ADVOGADOS : ANNA MARIA DA TRINDADE DOS REIS E OUTRO(S)
L.P.A. E OUTRO(S)
B.A.C.D.O.
RECORRIDO : T.M.L. -M.F.
ADVOGADOS : LEONARDO ORSINI DE CASTRO AMARANTE
MAURO MARCELLO DA COSTA MACHADO - SÍNDICO

EMENTA

DIREITO CIVIL E COMERCIAL. DESCONSIDERAÇÃO DA PERSONALIDADE JURÍDICA. SEMELHANÇA COM AS AÇÕES REVOCATÓRIA FALENCIAL E PAULIANA. INEXISTÊNCIA. PRAZO DECADENCIAL. AUSÊNCIA. DIREITO POTESTATIVO QUE NÃO SE EXTINGUE PELO NÃO-USO. DEFERIMENTO DA MEDIDA NOS AUTOS DA FALÊNCIA. POSSIBILIDADE. AÇÃO DE RESPONSABILIZAÇÃO SOCIETÁRIA. INSTITUTO DIVERSO. EXTENSÃO DA DISREGARD A EX-SÓCIOS. VIABILIDADE.

  1. A desconsideração da personalidade jurídica não se assemelha à ação revocatória falencial ou à ação pauliana, seja em suas causas justificadoras, seja em suas consequências. A primeira (revocatória) visa ao reconhecimento de ineficácia de determinado negócio jurídico tido como suspeito, e a segunda (pauliana) à invalidação de ato praticado em fraude a credores, servindo ambos os instrumentos como espécies de interditos restitutórios, no desiderato de devolver à massa, falida ou insolvente, os bens necessários ao adimplemento dos credores, agora em igualdade de condições (arts. 129 e 130 da Lei n.º 11.101⁄05 e art. 165 do Código Civil de 2002).

  2. A desconsideração da personalidade jurídica, a sua vez, é técnica consistente não na ineficácia ou invalidade de negócios jurídicos celebrados pela empresa, mas na ineficácia relativa da própria pessoa jurídica - rectius, ineficácia do contrato ou estatuto social da empresa -, frente a credores cujos direitos não são satisfeitos, mercê da autonomia patrimonial criada pelos atos constitutivos da sociedade.

  3. Com efeito, descabe, por ampliação ou analogia, sem qualquer previsão legal, trazer para a desconsideração da personalidade jurídica os prazos decadenciais para o ajuizamento das ações revocatória falencial e pauliana.

  4. Relativamente aos direitos potestativos para cujo exercício a lei não vislumbrou necessidade de prazo especial, prevalece a regra geral da inesgotabilidade ou da perpetuidade, segundo a qual os direitos não se extinguem pelo não-uso.
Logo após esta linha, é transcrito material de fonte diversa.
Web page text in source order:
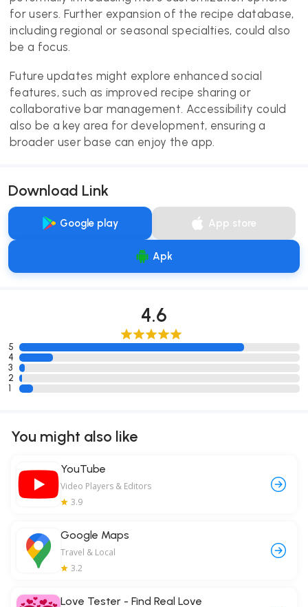
for users. Further expansion of the recipe database,
including regional or seasonal specialties, could also
be a focus.
Future updates might explore enhanced social
features, such as improved recipe sharing or
collaborative bar management. Accessibility could
also be a key area for development, ensuring a
broader user base can enjoy the app.
Download Link
Google play App store
Apk
4.6
5
4
3
2
1
You might also like
YouTube
Video Players & Editors
3.9
Google Maps
Travel & Local
3.2
Love Tester - Find Real Love
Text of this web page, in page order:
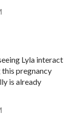
Lyla interact
pregnancy
is already
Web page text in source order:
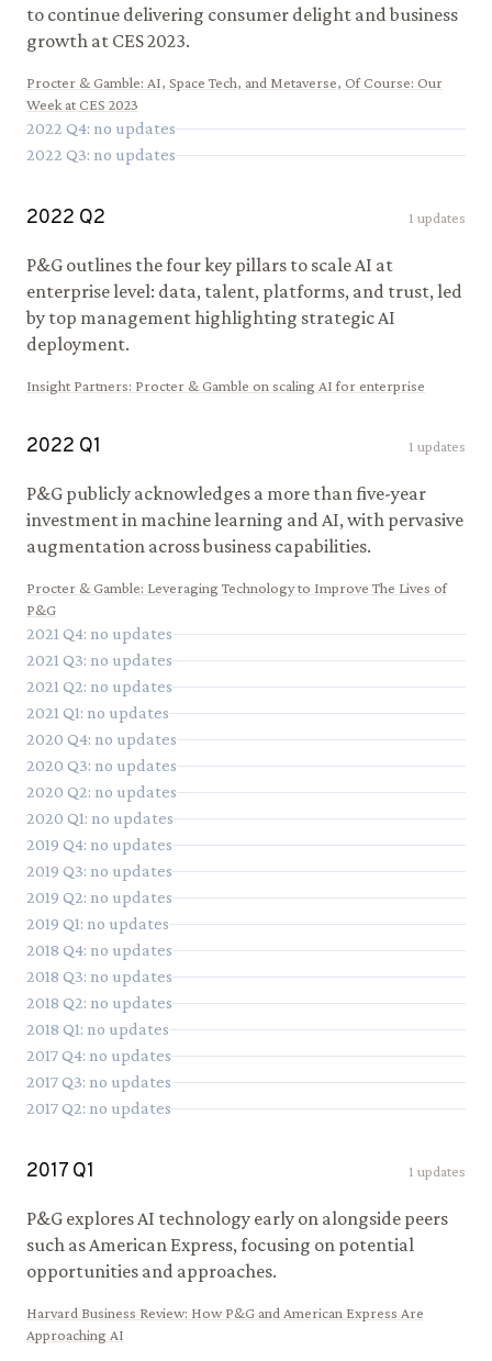
to continue delivering consumer delight and business
growth at CES 2023.
Procter & Gamble: AI, Space Tech, and Metaverse, Of Course: Our
Week at CES 2023
2022 Q4: no updates
2022 Q3: no updates
2022 Q2 1 updates
P&G outlines the four key pillars to scale AI at
enterprise level: data, talent, platforms, and trust, led
by top management highlighting strategic AI
deployment.
Insight Partners: Procter & Gamble on scaling AI for enterprise
2022 Q1 1 updates
P&G publicly acknowledges a more than five-year
investment in machine learning and AI, with pervasive
augmentation across business capabilities.
Procter & Gamble: Leveraging Technology to Improve The Lives of
P&G
2021 Q4: no updates
2021 Q3: no updates
2021 Q2: no updates
2021 Q1: no updates
2020 Q4: no updates
2020 Q3: no updates
2020 Q2: no updates
2020 Q1: no updates
2019 Q4: no updates
2019 Q3: no updates
2019 Q2: no updates
2019 Q1: no updates
2018 Q4: no updates
2018 Q3: no updates
2018 Q2: no updates
2018 Q1: no updates
2017Q4: no updates
2017Q3: no updates
2017Q2: no updates
2017 Q1 1 updates
P&G explores AI technology early on alongside peers
such as American Express, focusing on potential
opportunities and approaches.
Harvard Business Review: How P&G and American Express Are
Approaching AI
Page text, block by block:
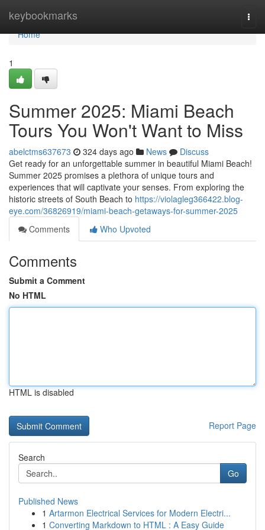
keybookmarks
Home
Home
1
Summer 2025: Miami Beach
Tours You Won't Want to Miss
abelctms637673 324 days ago News
Discuss
Get ready for an unforgettable summer in beautiful Miami Beach!
Summer 2025 promises a plethora of unique tours and
experiences that will captivate your senses. From exploring the
historic streets of South Beach to https://violagleg366422.blog-
eye.com/36826919/miami-beach-getaways-for-summer-2025
Comments
Who Upvoted
Comments
Submit a Comment
No HTML
HTML is disabled
Report Page
Search
Go
Published News
1 Artarmon Electrical Services for Modern Electri...
1 Converting Markdown to HTML : A Easy Guide
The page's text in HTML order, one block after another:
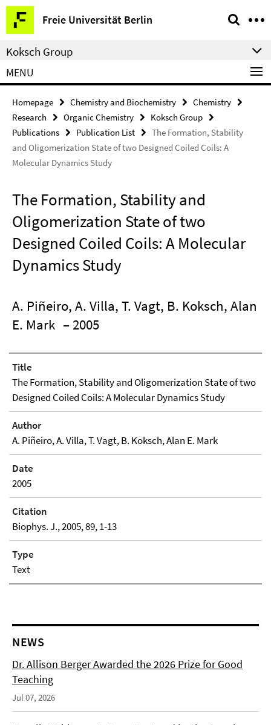
Springe
direkt
zu
Inhalt
Freie Universität Berlin
Service
Navigation
Koksch Group
MENU
Homepage Chemistry and Biochemistry
Chemistry
Research
Organic Chemistry
Koksch Group
Publications
Publication List
The Formation, Stability
and Oligomerization State of two Designed Coiled Coils: A
Molecular Dynamics Study
The Formation, Stability and
Oligomerization State of two
Designed Coiled Coils: A Molecular
Dynamics Study
A. Piñeiro, A. Villa, T. Vagt, B. Koksch, Alan
E. Mark – 2005
Title
The Formation, Stability and Oligomerization State of two
Designed Coiled Coils: A Molecular Dynamics Study
Author
A. Piñeiro, A. Villa, T. Vagt, B. Koksch, Alan E. Mark
Date
2005
Citation
Biophys. J., 2005, 89, 1-13
Type
Text
NEWS
Dr. Allison Berger Awarded the 2026 Prize for Good
Teaching
Jul 07, 2026
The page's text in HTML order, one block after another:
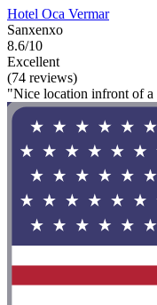
Hotel Oca Vermar
Sanxenxo
8.6/10
Excellent
(74 reviews)
"Nice location infront of
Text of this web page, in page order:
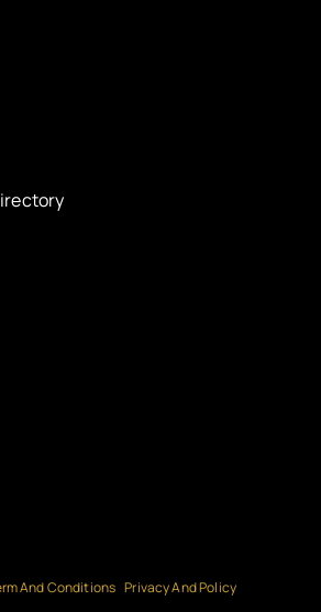
And Conditions Privacy And Policy
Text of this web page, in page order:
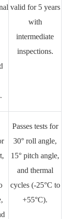
valid for 5 years
with
intermediate
inspections.
Passes tests for
30° roll angle,
15° pitch angle,
and thermal
cycles (-25°C to
+55°C).
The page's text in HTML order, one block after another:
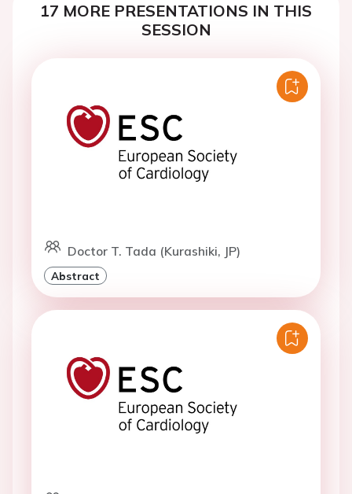
17 MORE PRESENTATIONS IN THIS
SESSION
Doctor T. Tada (Kurashiki, JP)
Abstract
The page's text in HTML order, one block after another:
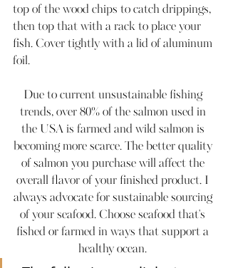
top of the wood chips to catch drippings,
then top that with a rack to place your
fish. Cover tightly with a lid of aluminum
foil.
Due to current unsustainable fishing
trends, over 80% of the salmon used in
the USA is farmed and wild salmon is
becoming more scarce. The better quality
of salmon you purchase will affect the
overall flavor of your finished product. I
always advocate for sustainable sourcing
of your seafood. Choose seafood that's
fished or farmed in ways that support a
healthy ocean.
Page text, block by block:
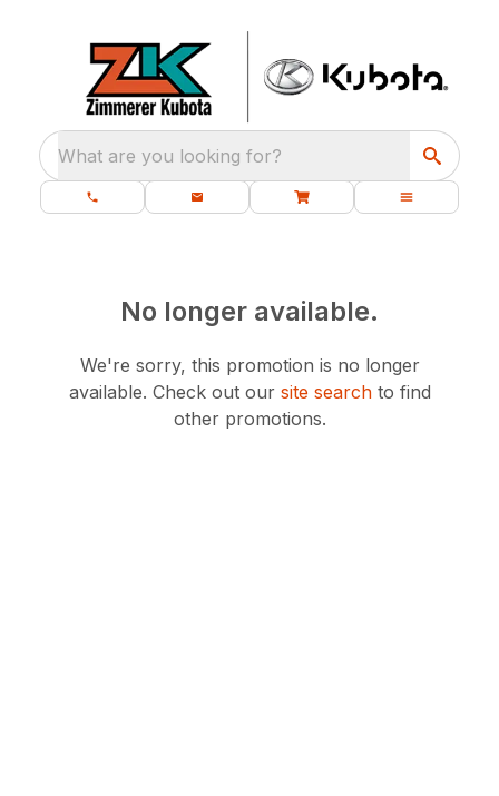
What are you looking for?
No longer available.
We're sorry, this promotion is no longer
available. Check out our site searchto find
other promotions.
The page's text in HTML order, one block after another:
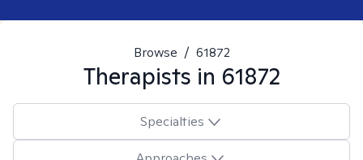
Browse / 61872
Therapists in 61872
Specialties
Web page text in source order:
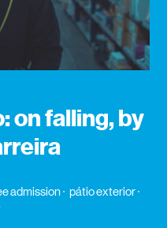
on falling, by
admission
pátio exterior
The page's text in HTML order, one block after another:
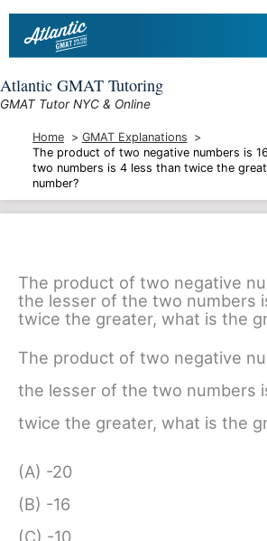
Skip
Atlantic GMAT Tutoring
GMAT Tutor NYC & Online
Home
GMAT Explanations
The product of two negative numbers is
two numbers is 4 less than twice the
number?
The product of two negative
the lesser of the two numbers
twice the greater, what is the
The product of two negative
the lesser of the two numbers
twice the greater, what is the
(A) -20
(B) -16
(C) -10
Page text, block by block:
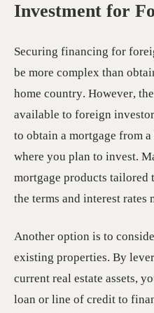
Investment for
Securing financing for
be more complex than
home country. However,
available to foreign
to obtain a mortgage from
where you plan to invest.
mortgage products
the terms and interest rates
Another option is to
existing properties. By
current real estate assets,
loan or line of credit to
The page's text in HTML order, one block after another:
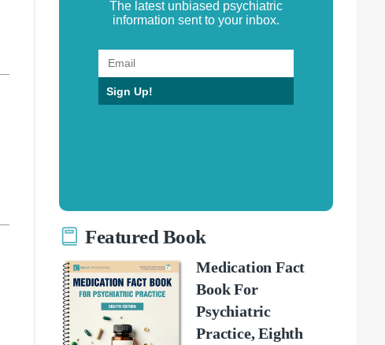
The latest unbiased psychiatric
information sent to your inbox.
Sign Up!
Featured Book
Medication Fact
Book For
Psychiatric
Practice, Eighth
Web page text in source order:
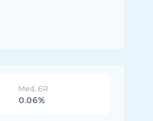
Med. ER
0.06%
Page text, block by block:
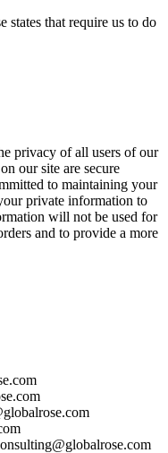
states that require us to do
privacy of all users of our
our site are secure
to maintaining your
private information to
will not be used for
and to provide a more
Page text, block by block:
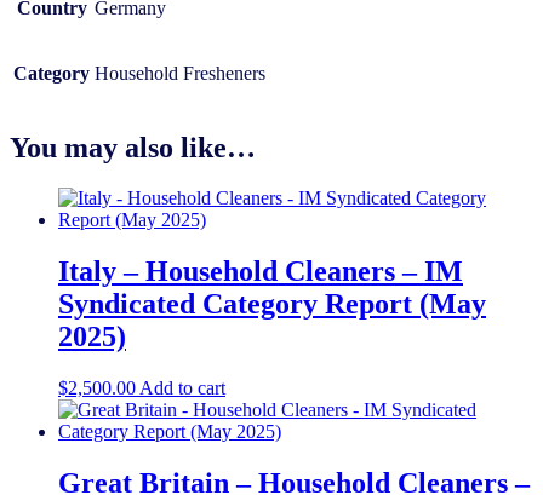
Country Germany
Category Household Fresheners
You may also like…
Italy – Household Cleaners – IM
Syndicated Category Report (May
2025)
$2,500.00 Add to cart
Great Britain – Household Cleaners –
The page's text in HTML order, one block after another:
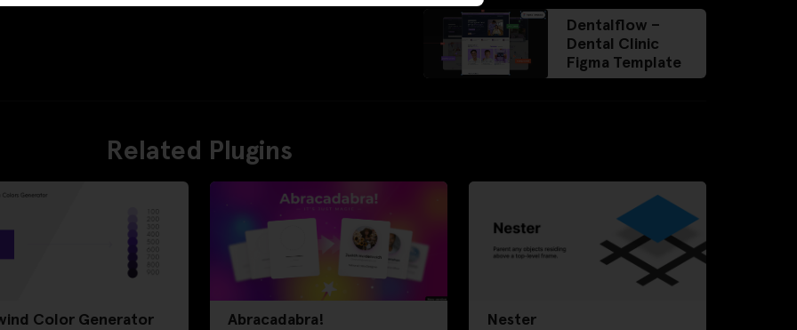
Dentalflow –
Dental Clinic
Figma Template
Related Plugins
Color Generator Abracadabra! Nester
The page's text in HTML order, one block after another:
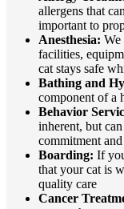
allergens that
important to
Anesthesia: We
facilities,
cat stays safe
Bathing and
component of a
Behavior
inherent, but
commitment
Boarding: If
that your cat is
quality care
Cancer
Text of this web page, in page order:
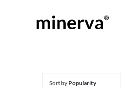
Sort by Popularity
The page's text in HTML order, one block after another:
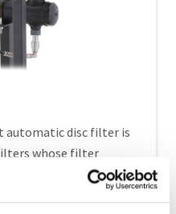
automatic disc filter is
whose filter
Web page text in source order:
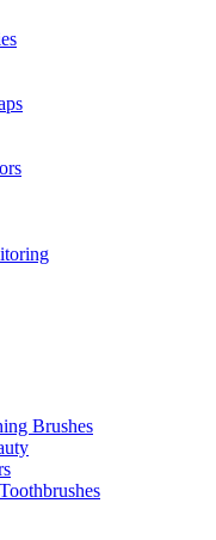
Brushes
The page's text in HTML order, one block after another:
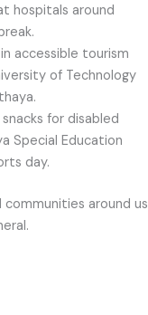
hospitals around
accessible tourism
of Technology
for disabled
Special Education
day.
around us
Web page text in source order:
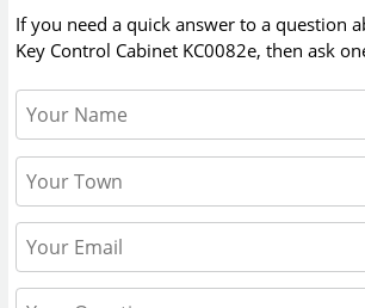
If you need a quick answer to a question
Key Control Cabinet KC0082e, then ask
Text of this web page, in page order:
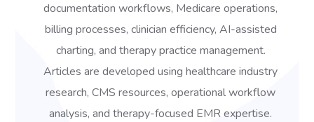
documentation workflows, Medicare operations,
billing processes, clinician efficiency, AI-assisted
charting, and therapy practice management.
Articles are developed using healthcare industry
research, CMS resources, operational workflow
analysis, and therapy-focused EMR expertise.
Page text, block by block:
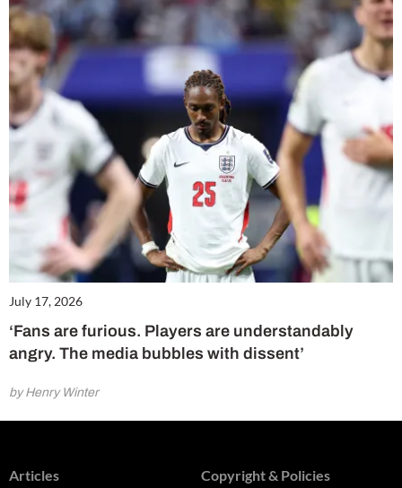
July 17, 2026
‘Fans are furious. Players are understandably
angry. The media bubbles with dissent’
by Henry Winter
Articles Copyright & Policies
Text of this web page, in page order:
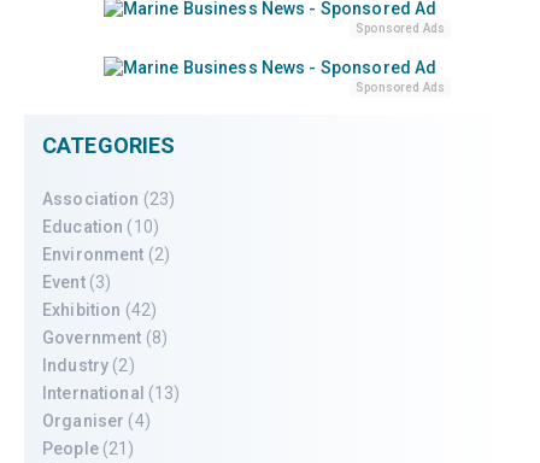
Sponsored Ads
Sponsored Ads
CATEGORIES
Association (23)
Education (10)
Environment (2)
Event(3)
Exhibition (42)
Government (8)
Industry (2)
International (13)
Organiser (4)
People(21)
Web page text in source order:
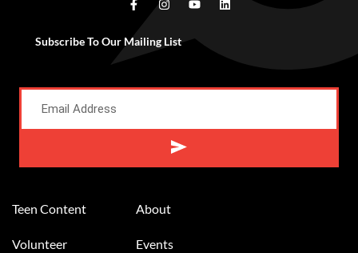
Subscribe To Our Mailing List
Teen Content
Volunteer
About
Events
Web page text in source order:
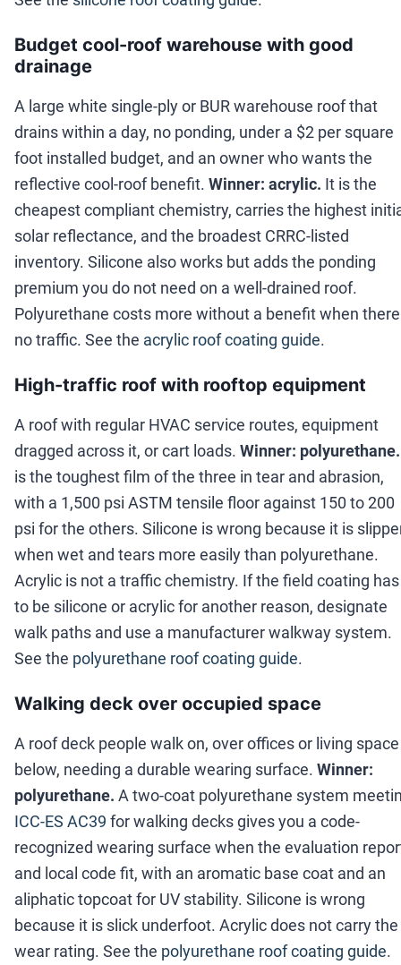
Budget cool-roof warehouse with good
drainage
A large white single-ply or BUR warehouse roof that
drains within a day, no ponding, under a $2 per square
foot installed budget, and an owner who wants the
reflective cool-roof benefit. Winner: acrylic. It is the
cheapest compliant chemistry, carries the highest
solar reflectance, and the broadest CRRC-listed
inventory. Silicone also works but adds the ponding
premium you do not need on a well-drained roof.
Polyurethane costs more without a benefit when
no traffic. See the acrylic roof coating guide.
High-traffic roof with rooftop equipment
A roof with regular HVAC service routes, equipment
dragged across it, or cart loads. Winner: polyurethane.
is the toughest film of the three in tear and abrasion,
with a 1,500 psi ASTM tensile floor against 150 to 200
psi for the others. Silicone is wrong because it is
when wet and tears more easily than polyurethane.
Acrylic is not a traffic chemistry. If the field coating has
to be silicone or acrylic for another reason, designate
walk paths and use a manufacturer walkway system.
See the polyurethane roof coating guide.
Walking deck over occupied space
A roof deck people walk on, over offices or living space
below, needing a durable wearing surface. Winner:
polyurethane. A two-coat polyurethane system
ICC-ES AC39 for walking decks gives you a code-
recognized wearing surface when the evaluation
and local code fit, with an aromatic base coat and an
aliphatic topcoat for UV stability. Silicone is wrong
because it is slick underfoot. Acrylic does not carry the
wear rating. See the polyurethane roof coating guide.
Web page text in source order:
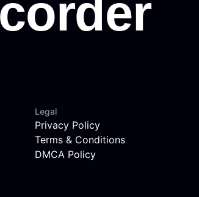
Legal
Privacy Policy
Terms & Conditions
DMCA Policy
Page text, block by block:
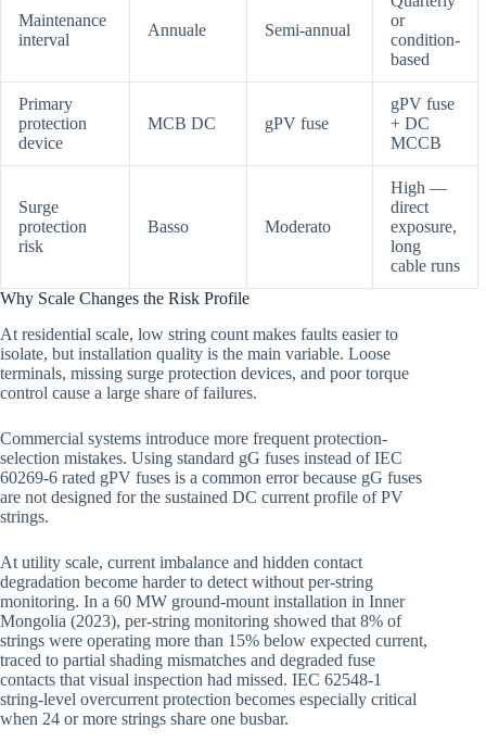
Maintenance
interval
Annuale Semi-annual
or
condition-
based
Primary
protection
device
MCB DC gPV fuse
gPV fuse
+ DC
MCCB
Surge
protection
risk
Basso Moderato
High —
direct
exposure,
long
cable runs
Why Scale Changes the Risk Profile
At residential scale, low string count makes faults easier to
isolate, but installation quality is the main variable. Loose
terminals, missing surge protection devices, and poor torque
control cause a large share of failures.
Commercial systems introduce more frequent protection-
selection mistakes. Using standard gG fuses instead of IEC
60269-6 rated gPV fuses is a common error because gG fuses
are not designed for the sustained DC current profile of PV
strings.
At utility scale, current imbalance and hidden contact
degradation become harder to detect without per-string
monitoring. In a 60 MW ground-mount installation in Inner
Mongolia (2023), per-string monitoring showed that 8% of
strings were operating more than 15% below expected current,
traced to partial shading mismatches and degraded fuse
contacts that visual inspection had missed. IEC 62548-1
string-level overcurrent protection becomes especially critical
when 24 or more strings share one busbar.
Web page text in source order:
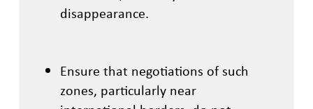
disappearance.
Ensure that negotiations of such
zones, particularly near
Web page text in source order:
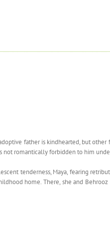
father is kindhearted, but
not romantically forbidden to him
tenderness, Maya, fearing
home. There, she and
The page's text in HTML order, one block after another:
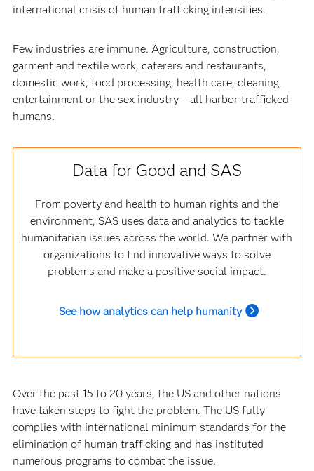
international crisis of human trafficking intensifies.
Few industries are immune. Agriculture, construction,
garment and textile work, caterers and restaurants,
domestic work, food processing, health care, cleaning,
entertainment or the sex industry – all harbor trafficked
humans.
Data for Good and SAS
From poverty and health to human rights and the
environment, SAS uses data and analytics to tackle
humanitarian issues across the world. We partner with
organizations to find innovative ways to solve
problems and make a positive social impact.
See how analytics can help humanity
Over the past 15 to 20 years, the US and other nations
have taken steps to fight the problem. The US fully
complies with international minimum standards for the
elimination of human trafficking and has instituted
numerous programs to combat the issue.
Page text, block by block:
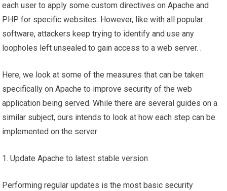
each user to apply some custom directives on Apache and
PHP for specific websites. However, like with all popular
software, attackers keep trying to identify and use any
loopholes left unsealed to gain access to a web server. .
Here, we look at some of the measures that can be taken
specifically on Apache to improve security of the web
application being served. While there are several guides on a
similar subject, ours intends to look at how each step can be
implemented on the server
1. Update Apache to latest stable version
Performing regular updates is the most basic security
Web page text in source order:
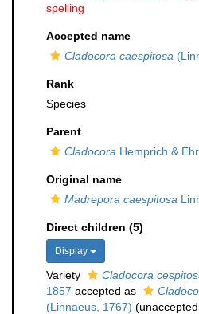
spelling
Accepted name
Cladocora caespitosa
Rank
Species
Parent
Cladocora Hemprich &
Original name
Madrepora caespitosa
Direct children (5)
Display
Variety Cladocora
1857 accepted as
(Linnaeus, 1767) (unaccepted
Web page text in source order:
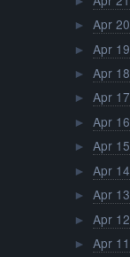
► Apr 20
► Apr 19
► Apr 18
► Apr 17
► Apr 16
► Apr 15
► Apr 14
► Apr 13
► Apr 12
► Apr 11
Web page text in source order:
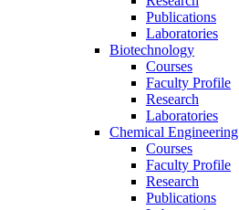
Publications
Laboratories
Biotechnology
Courses
Faculty Profile
Research
Laboratories
Chemical Engineering
Courses
Faculty Profile
Research
Publications
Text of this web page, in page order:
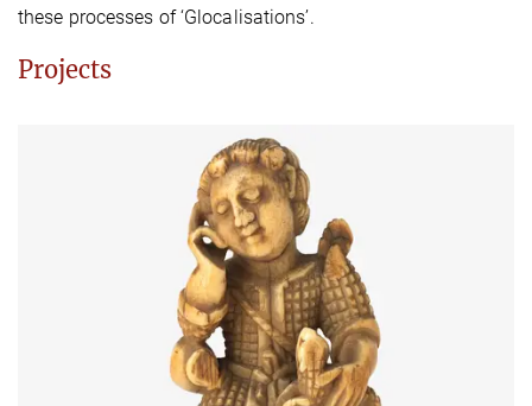
these processes of ‘Glocalisations’.
Projects

Assim, à míngua de previsão legal, o pedido de desconsideração da personalidade jurídica, quando preenchidos os requisitos da medida, poderá ser realizado a qualquer momento.

  5. A superação da pessoa jurídica afirma-se como um incidente processual e não como um processo incidente, razão pela qual pode ser deferida nos próprios autos da falência, nos termos da jurisprudência sedimentada do STJ.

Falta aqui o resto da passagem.